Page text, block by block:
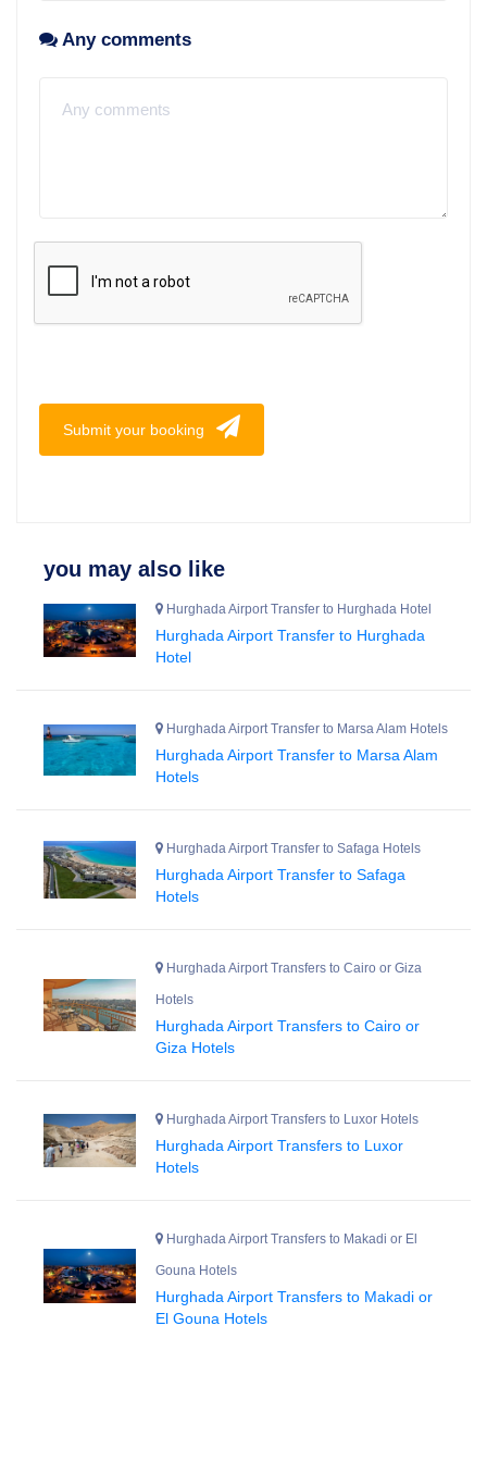
Any comments
Submit your booking
you may also like
Hurghada Airport Transfer to Hurghada Hotel
Hurghada Airport Transfer to Hurghada
Hotel
Hurghada Airport Transfer to Marsa Alam Hotels
Hurghada Airport Transfer to Marsa Alam
Hotels
Hurghada Airport Transfer to Safaga Hotels
Hurghada Airport Transfer to Safaga
Hotels
Hurghada Airport Transfers to Cairo or Giza
Hotels
Hurghada Airport Transfers to Cairo or
Giza Hotels
Hurghada Airport Transfers to Luxor Hotels
Hurghada Airport Transfers to Luxor
Hotels
Hurghada Airport Transfers to Makadi or El
Gouna Hotels
Hurghada Airport Transfers to Makadi or
El Gouna Hotels

☆ ☆ ☆

**What to do**: Repeat the records above exactly, without any pictures.

**Result of this task**:
Page text, block by block:
Any comments
Submit your booking
you may also like
Hurghada Airport Transfer to Hurghada Hotel
Hurghada Airport Transfer to Hurghada
Hotel
Hurghada Airport Transfer to Marsa Alam Hotels
Hurghada Airport Transfer to Marsa Alam
Hotels
Hurghada Airport Transfer to Safaga Hotels
Hurghada Airport Transfer to Safaga
Hotels
Hurghada Airport Transfers to Cairo or Giza
Hotels
Hurghada Airport Transfers to Cairo or
Giza Hotels
Hurghada Airport Transfers to Luxor Hotels
Hurghada Airport Transfers to Luxor
Hotels
Hurghada Airport Transfers to Makadi or El
Gouna Hotels
Hurghada Airport Transfers to Makadi or
El Gouna Hotels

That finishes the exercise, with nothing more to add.